Amazon’s organizational culture is characterized by four key ingredients: pride in operational excellence, an obsession with customers, long-term thinking, and an eagerness to invent.
Understanding Amazon’s organizational culture
Amazon’s success as a company has made its organizational culture the subject of much discussion.
In a 2009 interview with Slate.com, former CEO and founder Jeff Bezos was asked how he defined Amazon now that the company had transitioned from a book retailer to one that sold consumer electronics and cloud computing services.
“We start with the customer and we work backward”, Bezos replied. “We learn whatever skills we need to service the customer. We build whatever technology we need to service the customer. The second thing is, we are inventors, so you won’t see us focusing on “me too” areas. We like to go down unexplored alleys and see what’s at the end.. And then the third thing is, we’re willing to be long-term-oriented, which I think is one of the rarest characteristics.”
How is Amazon’s organizational culture supported?
Here are a few of the ways Amazon supports its organizational culture and the four key ingredients on which it is based.
Writing and record-keeping
During meetings, Amazon records opinions and ideas involved in making business decisions.
Employees discuss the contents page by page and evaluate the information before moving forward.
This ensures that individuals can have their queries addressed right away before they forget to mention them at the conclusion of the meeting.
Jeff Bezos’s famous two-pizza rule stipulates that each team must be small enough to be fed by two pizzas.
The rule was initially devised for technical teams to avoid information loss and foster smoother communication.
However, it has now permeated teams across the entire organization.
Every Amazon employee is empowered to be an innovator.
While many companies claim they do the same, few would be able to match Amazon’s level of commitment.
To that end, any employee with an innovative idea can outline their vision in a “PRFAQ” document.
As the name suggests, the document must also include a mock press release and hypothetical FAQ that explains customer benefits.
Once submitted, a team of innovators assesses the idea and decides whether it will receive funding to go to market.
Several of Amazon’s most successful products have been found this way. Examples include Prime Now, Alexa, and Amazon Go.
Despite its title as the largest online marketplace in the world, Amazon maintains the sort of youthful exuberance more commonly seen in start-ups.
While similarly mature companies slow down or rest on their laurels, Amazon maintains a culture that supports the constant pursuit of excellence.
With employees working as if they’re trying to get a new company off the ground, Amazon has been able to silence critics who repeatedly suggest that its energy and innovation potential is not scalable.
Downsides of Amazon’s organizational culture
Despite its customer-centrism, innovation ability, and long-term focus, some former Amazon employees described its culture as one that promoted burnout and stress.
After speaking to over 100 former staff, The New York Times found that Amazon’s culture was characterized by:
- Anonymous evaluations and annual culling of low performers – where employees made informal pacts to intentionally leave negative feedback for certain employees and have them fired.
- Hostile work environments – with individuals encouraged to debate and criticize their co-workers to the point of mortification.
- Poor or non-existent boundaries – some were also required to attend conference calls whilst on vacation or work weekends and nights at home.
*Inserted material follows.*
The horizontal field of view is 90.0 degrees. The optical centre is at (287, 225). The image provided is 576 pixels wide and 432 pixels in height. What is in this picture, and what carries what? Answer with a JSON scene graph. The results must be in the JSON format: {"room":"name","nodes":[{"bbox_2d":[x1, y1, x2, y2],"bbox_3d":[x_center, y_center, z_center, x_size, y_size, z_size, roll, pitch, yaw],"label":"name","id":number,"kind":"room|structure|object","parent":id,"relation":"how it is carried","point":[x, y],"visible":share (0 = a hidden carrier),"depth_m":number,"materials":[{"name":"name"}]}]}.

This also manifested in instances where the company was inconsiderate and demanding toward individuals who had recently experienced personal hardships.
- Amazon’s organizational culture is characterized by four key ingredients: pride in operational excellence, an obsession with customers, long-term thinking, and an eagerness to invent.
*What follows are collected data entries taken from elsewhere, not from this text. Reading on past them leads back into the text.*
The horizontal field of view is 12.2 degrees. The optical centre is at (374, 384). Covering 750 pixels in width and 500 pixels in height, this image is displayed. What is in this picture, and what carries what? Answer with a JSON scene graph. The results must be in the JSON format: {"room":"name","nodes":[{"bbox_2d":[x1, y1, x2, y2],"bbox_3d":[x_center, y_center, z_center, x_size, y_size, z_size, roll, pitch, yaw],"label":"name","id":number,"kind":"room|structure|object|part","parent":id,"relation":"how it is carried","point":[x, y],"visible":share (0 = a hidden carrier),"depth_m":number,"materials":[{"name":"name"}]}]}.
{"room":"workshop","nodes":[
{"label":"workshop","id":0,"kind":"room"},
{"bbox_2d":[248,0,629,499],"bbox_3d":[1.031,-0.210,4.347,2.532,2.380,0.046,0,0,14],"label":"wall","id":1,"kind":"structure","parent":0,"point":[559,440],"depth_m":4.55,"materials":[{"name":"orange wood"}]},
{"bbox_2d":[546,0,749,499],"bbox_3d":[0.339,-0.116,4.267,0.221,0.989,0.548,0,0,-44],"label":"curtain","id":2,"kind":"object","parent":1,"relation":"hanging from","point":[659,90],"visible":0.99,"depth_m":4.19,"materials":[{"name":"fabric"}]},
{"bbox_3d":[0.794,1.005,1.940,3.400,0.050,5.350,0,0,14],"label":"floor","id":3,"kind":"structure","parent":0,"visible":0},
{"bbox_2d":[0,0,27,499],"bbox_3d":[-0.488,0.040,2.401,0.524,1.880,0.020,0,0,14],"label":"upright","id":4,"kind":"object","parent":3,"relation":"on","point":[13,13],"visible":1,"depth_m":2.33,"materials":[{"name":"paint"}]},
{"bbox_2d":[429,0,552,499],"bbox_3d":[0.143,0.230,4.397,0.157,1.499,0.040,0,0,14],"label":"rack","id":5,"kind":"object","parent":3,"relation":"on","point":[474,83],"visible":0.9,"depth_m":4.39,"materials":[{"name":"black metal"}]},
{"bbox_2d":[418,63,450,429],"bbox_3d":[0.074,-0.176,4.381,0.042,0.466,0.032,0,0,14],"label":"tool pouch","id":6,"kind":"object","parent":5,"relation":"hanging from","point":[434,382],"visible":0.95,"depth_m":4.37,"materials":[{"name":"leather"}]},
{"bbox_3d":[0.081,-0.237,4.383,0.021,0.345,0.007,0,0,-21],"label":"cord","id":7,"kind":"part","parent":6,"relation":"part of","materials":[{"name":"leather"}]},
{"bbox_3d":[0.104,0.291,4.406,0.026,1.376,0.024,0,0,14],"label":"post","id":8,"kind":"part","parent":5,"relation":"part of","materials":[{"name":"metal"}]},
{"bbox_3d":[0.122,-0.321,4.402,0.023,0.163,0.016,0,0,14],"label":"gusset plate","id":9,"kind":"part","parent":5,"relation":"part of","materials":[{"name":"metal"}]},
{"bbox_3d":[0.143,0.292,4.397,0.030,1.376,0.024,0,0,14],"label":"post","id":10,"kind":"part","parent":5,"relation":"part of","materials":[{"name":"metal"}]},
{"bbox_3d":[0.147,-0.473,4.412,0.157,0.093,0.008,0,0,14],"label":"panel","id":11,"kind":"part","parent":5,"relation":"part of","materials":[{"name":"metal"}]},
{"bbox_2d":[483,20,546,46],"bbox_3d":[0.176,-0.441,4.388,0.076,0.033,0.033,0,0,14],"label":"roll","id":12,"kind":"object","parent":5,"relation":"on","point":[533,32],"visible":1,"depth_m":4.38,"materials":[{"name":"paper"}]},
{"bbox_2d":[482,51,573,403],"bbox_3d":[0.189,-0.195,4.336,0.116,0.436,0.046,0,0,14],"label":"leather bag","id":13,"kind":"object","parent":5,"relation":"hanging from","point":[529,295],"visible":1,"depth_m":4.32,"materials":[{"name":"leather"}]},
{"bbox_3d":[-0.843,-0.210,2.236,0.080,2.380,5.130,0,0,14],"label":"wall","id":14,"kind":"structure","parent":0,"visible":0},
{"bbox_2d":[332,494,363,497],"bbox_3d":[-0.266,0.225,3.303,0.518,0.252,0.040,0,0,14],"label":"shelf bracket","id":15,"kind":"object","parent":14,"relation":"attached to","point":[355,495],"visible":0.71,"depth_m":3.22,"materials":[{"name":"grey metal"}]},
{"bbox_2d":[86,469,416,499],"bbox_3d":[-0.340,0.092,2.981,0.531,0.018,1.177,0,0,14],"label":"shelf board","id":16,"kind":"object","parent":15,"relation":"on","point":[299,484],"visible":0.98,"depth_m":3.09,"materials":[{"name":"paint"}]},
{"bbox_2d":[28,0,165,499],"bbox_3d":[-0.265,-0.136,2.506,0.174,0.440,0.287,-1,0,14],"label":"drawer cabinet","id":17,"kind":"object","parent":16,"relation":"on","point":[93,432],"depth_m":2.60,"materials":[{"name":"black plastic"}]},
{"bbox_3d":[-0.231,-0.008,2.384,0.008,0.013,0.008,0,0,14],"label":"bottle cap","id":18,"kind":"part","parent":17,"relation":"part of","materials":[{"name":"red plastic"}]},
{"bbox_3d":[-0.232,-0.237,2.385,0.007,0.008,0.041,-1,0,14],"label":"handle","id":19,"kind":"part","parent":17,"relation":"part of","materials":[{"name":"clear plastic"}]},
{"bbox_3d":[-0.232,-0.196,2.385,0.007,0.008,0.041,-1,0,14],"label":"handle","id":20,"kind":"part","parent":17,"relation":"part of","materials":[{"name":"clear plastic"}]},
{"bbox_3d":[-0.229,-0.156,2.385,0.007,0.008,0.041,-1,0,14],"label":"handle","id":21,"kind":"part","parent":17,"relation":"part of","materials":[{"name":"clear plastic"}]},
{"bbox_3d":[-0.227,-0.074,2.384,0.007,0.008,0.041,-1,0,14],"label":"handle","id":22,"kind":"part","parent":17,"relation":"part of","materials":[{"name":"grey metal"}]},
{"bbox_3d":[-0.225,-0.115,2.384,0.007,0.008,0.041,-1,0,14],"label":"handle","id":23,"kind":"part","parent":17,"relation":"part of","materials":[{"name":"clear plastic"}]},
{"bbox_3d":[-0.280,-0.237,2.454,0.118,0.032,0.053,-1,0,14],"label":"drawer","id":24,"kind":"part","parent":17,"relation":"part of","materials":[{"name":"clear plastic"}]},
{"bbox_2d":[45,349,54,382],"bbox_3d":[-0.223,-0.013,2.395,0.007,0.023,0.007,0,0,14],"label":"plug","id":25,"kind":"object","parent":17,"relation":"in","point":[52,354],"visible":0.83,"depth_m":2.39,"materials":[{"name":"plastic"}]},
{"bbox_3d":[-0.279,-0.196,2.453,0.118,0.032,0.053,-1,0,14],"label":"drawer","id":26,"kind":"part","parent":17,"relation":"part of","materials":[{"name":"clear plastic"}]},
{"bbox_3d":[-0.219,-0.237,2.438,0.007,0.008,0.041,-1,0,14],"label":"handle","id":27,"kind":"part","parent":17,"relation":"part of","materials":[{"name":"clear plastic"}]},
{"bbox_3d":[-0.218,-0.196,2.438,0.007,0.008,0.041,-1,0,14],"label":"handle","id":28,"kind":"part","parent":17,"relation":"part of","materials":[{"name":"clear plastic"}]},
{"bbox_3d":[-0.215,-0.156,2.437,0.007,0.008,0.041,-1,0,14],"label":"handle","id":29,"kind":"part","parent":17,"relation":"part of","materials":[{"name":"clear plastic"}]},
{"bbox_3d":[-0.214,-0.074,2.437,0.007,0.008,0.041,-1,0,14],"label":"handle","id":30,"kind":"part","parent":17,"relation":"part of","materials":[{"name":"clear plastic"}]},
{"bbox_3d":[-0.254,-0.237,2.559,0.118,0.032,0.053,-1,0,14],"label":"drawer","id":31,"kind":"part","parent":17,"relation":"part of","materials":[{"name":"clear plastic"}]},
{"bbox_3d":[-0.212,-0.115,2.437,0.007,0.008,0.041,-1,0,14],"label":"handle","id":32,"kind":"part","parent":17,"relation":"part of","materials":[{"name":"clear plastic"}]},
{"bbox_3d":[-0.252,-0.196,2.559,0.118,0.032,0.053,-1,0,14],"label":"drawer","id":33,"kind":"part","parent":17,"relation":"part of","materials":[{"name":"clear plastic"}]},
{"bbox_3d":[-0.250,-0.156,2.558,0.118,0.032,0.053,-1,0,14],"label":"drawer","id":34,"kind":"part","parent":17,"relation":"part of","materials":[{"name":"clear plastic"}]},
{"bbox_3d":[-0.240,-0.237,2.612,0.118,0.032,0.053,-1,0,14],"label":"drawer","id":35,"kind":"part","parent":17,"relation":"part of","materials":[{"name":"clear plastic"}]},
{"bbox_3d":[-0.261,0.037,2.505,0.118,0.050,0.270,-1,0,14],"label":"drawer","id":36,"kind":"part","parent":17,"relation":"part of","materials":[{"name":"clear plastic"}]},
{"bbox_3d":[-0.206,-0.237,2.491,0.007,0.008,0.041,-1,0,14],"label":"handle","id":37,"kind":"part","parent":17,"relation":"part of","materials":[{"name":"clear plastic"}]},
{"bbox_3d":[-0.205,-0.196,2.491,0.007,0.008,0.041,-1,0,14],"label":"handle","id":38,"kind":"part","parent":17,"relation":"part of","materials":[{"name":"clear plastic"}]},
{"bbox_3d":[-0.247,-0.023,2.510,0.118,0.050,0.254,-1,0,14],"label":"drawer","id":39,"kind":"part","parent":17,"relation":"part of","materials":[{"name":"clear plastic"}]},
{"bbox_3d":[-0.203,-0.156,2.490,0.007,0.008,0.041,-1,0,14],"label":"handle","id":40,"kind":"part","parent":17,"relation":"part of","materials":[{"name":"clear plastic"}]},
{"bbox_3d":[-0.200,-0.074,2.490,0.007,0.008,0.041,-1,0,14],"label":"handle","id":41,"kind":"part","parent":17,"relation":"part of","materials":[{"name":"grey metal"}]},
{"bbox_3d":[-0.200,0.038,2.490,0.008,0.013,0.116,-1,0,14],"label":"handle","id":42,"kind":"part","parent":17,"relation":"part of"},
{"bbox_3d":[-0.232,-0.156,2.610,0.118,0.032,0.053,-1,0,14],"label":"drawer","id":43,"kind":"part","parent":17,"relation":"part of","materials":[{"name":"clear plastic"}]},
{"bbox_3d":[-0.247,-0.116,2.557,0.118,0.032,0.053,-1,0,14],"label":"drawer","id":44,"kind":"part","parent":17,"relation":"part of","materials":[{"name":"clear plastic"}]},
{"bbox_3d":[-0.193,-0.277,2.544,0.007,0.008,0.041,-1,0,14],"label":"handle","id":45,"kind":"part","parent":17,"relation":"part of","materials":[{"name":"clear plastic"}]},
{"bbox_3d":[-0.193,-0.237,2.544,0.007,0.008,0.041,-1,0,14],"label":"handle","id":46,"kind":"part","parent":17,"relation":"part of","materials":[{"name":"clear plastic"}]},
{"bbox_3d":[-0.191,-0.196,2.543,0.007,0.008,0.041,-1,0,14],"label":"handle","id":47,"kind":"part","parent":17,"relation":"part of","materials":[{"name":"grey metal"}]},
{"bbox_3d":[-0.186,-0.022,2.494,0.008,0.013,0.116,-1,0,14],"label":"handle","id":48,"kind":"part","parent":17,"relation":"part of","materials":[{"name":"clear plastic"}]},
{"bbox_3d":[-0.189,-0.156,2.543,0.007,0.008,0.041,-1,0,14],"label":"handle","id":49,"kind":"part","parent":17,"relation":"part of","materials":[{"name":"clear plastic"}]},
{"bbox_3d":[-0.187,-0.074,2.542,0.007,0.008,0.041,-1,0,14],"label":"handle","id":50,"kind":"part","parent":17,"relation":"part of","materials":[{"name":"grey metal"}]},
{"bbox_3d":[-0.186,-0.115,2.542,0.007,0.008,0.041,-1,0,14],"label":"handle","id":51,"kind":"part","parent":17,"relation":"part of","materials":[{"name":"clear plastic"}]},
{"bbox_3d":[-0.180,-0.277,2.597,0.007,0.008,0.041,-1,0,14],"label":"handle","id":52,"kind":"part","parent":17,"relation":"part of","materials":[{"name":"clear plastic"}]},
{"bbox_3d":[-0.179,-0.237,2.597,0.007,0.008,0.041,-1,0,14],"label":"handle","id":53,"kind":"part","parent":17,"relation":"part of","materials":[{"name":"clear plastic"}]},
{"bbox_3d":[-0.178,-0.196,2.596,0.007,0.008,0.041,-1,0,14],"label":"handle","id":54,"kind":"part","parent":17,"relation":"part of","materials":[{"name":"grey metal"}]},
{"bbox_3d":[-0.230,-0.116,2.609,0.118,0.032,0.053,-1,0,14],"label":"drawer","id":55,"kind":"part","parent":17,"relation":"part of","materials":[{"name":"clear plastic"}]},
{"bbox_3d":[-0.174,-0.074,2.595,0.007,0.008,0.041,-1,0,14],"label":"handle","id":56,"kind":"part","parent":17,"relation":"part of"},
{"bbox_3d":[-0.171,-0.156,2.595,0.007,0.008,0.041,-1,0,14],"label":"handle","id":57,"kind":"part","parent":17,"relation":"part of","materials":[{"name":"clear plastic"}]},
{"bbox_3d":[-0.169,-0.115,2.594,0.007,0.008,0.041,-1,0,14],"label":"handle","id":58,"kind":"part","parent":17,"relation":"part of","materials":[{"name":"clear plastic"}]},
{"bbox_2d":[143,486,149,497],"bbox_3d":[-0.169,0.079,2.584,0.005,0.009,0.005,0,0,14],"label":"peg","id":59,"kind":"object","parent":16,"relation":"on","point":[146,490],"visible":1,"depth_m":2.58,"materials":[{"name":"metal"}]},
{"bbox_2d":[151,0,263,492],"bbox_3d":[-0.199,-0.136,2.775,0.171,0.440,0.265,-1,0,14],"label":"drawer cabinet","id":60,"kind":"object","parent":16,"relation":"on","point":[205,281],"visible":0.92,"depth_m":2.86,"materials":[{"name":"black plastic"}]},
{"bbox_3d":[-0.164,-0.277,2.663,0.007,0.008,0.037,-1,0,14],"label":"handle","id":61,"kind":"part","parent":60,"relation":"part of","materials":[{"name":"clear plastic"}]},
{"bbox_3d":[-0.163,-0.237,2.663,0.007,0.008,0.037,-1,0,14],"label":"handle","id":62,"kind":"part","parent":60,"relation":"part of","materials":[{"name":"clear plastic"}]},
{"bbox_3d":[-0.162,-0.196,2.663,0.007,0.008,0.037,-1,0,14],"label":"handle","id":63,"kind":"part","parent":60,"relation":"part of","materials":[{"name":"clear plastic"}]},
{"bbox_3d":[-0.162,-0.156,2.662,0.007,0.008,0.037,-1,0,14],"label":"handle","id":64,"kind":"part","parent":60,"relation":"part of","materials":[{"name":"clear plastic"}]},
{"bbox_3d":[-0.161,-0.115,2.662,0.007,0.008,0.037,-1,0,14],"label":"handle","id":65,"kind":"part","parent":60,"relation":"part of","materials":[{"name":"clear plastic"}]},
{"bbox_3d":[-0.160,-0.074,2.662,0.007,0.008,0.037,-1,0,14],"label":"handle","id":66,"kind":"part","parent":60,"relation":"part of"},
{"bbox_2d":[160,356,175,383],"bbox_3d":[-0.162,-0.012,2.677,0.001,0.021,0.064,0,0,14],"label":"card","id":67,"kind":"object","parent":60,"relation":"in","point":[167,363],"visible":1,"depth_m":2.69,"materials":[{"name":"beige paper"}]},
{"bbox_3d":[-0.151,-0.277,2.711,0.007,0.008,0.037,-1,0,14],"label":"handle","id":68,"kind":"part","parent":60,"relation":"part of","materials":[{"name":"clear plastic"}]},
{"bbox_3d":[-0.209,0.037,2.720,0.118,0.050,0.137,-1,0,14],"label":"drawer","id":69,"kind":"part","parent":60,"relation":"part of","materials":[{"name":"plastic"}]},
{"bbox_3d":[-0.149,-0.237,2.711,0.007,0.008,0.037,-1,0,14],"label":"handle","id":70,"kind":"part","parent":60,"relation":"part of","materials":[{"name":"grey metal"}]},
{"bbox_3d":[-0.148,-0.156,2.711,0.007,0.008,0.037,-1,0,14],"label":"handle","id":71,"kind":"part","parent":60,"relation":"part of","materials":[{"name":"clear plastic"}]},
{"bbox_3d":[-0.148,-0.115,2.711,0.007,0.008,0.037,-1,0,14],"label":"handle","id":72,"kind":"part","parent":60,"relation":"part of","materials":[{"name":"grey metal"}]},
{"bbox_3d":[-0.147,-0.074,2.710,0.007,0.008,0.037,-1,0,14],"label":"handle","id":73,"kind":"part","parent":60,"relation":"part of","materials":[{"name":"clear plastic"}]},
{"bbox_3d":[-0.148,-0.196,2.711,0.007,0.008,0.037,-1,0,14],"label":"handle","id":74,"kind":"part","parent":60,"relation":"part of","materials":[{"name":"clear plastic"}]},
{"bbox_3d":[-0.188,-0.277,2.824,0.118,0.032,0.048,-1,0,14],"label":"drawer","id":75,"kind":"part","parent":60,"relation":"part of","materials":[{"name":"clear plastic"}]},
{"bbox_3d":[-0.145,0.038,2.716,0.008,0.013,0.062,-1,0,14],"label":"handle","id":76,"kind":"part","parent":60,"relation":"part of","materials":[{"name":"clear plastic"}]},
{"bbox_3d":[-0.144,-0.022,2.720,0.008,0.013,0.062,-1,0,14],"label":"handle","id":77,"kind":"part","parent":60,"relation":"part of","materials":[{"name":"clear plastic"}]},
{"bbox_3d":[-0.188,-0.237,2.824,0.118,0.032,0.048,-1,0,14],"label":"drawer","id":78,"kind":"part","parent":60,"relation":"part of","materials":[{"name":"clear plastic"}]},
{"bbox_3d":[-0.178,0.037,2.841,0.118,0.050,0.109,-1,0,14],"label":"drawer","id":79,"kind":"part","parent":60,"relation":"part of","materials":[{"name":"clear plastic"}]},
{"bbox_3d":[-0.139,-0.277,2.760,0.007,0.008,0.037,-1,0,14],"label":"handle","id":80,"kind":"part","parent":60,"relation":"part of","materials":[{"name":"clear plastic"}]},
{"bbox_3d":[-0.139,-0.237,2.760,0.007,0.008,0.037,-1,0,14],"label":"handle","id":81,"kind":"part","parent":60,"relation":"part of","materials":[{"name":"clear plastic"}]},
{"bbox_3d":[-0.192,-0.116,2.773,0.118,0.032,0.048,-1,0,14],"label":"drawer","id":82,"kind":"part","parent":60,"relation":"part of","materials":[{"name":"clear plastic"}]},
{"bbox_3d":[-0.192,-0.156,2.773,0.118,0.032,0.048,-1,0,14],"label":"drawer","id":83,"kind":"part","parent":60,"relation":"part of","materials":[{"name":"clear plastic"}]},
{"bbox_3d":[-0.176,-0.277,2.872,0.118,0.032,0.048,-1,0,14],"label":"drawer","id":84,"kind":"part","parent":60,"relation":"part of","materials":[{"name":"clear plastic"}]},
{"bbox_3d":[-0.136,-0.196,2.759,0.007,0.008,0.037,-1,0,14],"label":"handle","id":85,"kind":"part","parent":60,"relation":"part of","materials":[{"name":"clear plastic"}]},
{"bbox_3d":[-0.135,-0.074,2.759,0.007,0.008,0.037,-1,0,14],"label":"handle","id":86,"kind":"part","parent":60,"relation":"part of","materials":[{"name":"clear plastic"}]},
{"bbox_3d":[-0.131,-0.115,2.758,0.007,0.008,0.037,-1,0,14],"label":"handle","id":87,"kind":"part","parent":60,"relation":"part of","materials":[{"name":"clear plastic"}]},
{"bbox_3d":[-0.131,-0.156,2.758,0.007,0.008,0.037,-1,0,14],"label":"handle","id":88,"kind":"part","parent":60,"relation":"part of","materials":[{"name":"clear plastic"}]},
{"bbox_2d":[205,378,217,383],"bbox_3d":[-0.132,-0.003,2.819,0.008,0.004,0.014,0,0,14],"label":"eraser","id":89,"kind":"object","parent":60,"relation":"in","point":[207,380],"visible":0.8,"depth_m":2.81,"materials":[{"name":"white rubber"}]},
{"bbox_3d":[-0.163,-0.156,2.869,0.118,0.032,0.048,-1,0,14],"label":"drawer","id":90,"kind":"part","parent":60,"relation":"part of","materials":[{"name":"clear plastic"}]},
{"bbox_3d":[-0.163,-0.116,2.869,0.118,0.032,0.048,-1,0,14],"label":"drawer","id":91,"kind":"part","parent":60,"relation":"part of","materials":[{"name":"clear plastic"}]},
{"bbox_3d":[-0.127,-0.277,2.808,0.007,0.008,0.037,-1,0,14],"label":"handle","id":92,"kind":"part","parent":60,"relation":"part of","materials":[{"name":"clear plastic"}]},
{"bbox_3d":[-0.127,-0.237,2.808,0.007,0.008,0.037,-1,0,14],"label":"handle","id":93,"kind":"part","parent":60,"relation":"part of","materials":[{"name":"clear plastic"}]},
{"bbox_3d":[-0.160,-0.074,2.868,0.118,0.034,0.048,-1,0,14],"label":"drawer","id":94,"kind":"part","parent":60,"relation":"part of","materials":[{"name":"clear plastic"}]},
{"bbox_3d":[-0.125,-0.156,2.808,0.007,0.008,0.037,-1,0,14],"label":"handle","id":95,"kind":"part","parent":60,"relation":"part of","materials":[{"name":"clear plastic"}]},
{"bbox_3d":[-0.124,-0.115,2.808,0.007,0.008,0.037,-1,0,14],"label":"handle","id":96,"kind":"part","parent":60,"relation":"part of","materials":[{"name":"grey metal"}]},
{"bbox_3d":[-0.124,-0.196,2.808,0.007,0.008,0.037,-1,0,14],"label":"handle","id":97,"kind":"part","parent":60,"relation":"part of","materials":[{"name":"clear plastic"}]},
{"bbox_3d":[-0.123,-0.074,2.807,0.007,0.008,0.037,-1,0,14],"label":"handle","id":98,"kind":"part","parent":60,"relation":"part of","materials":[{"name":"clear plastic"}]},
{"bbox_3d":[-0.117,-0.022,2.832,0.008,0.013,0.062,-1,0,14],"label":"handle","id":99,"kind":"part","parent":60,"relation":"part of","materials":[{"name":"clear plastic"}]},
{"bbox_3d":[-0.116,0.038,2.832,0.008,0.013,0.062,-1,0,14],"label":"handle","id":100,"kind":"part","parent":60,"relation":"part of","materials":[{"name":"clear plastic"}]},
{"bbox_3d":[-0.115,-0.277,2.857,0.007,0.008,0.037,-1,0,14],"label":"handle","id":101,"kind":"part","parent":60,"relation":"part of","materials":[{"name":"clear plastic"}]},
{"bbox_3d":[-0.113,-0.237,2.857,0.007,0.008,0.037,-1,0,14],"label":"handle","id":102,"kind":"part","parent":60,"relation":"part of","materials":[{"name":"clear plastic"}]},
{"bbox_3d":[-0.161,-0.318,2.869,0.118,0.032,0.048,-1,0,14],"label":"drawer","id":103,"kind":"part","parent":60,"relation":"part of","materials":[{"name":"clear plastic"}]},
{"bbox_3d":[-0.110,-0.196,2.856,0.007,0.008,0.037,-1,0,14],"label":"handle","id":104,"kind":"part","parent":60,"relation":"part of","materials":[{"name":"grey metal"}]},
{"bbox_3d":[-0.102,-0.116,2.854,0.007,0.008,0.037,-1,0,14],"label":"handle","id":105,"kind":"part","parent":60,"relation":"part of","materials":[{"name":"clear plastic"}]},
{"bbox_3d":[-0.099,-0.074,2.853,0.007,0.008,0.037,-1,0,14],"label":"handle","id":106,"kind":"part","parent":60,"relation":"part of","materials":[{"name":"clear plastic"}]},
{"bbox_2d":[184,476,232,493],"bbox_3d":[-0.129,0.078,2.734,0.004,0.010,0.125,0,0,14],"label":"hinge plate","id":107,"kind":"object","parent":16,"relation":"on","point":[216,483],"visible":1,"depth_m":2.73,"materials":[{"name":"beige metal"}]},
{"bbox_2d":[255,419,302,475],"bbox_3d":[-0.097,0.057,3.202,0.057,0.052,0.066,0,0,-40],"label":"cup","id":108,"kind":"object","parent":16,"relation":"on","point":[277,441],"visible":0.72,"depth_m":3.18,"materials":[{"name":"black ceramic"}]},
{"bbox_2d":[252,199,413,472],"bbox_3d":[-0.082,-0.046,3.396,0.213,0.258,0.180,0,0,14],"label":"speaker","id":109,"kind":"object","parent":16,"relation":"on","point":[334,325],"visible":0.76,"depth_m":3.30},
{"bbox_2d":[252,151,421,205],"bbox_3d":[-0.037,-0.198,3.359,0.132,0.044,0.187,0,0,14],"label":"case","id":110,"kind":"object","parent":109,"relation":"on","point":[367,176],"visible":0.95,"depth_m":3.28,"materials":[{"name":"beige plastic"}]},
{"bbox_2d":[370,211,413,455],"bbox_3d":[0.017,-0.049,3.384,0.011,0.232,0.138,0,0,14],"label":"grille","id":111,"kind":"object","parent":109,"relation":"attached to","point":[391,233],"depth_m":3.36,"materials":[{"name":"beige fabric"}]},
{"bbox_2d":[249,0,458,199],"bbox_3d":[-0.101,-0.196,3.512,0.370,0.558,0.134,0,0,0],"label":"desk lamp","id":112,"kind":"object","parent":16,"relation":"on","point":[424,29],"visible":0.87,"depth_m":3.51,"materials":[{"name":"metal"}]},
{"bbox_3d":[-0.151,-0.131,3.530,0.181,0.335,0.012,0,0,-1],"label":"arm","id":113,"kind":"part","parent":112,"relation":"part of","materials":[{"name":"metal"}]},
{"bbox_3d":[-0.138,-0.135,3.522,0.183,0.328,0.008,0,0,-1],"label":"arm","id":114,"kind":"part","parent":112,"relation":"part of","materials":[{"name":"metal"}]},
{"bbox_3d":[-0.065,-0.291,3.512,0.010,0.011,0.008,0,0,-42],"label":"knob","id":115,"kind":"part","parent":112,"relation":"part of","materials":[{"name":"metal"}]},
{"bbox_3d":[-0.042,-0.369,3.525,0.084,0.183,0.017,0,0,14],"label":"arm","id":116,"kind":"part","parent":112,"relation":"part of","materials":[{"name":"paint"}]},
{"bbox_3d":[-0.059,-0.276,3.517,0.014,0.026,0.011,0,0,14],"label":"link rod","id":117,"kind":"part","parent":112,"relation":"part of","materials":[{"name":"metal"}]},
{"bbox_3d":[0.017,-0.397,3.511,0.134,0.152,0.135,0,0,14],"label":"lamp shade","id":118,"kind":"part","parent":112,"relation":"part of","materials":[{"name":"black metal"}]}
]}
- Amazon supports its culture with various strategies. These include extensive writing and record keeping, agility, innovation, and the maintenance of a culture more commonly seen in start-ups.
- Amazon’s constant pursuit of excellence can negatively impact some employees and create a toxic culture with poor or non-existent boundaries.
- Four Key Ingredients: Amazon’s organizational culture is built on four key ingredients: pride in operational excellence, customer obsession, long-term thinking, and a strong desire to invent.
- Writing and Record-Keeping: Amazon emphasizes writing and record-keeping during meetings. Opinions and ideas are documented, and discussions are thorough to address queries and concerns.
- Agility: Amazon’s “two-pizza rule” ensures that teams are small enough to foster efficient communication. This practice originated with technical teams but has extended across the organization.
- Innovation: Every Amazon employee is encouraged to be an innovator. Employees can propose innovative ideas through a structured process that involves creating a “PRFAQ” document with a mock press release and FAQ section.
- Startup Culture: Despite its size, Amazon maintains a startup-like culture that encourages constant pursuit of excellence and innovation, contributing to its ongoing success.
- Challenges: Amazon’s intense focus on operational excellence and innovation has led to some challenges, including reports of burnout, stress, and a toxic work culture. The company’s relentless pursuit of excellence can negatively impact work-life balance and boundaries for some employees.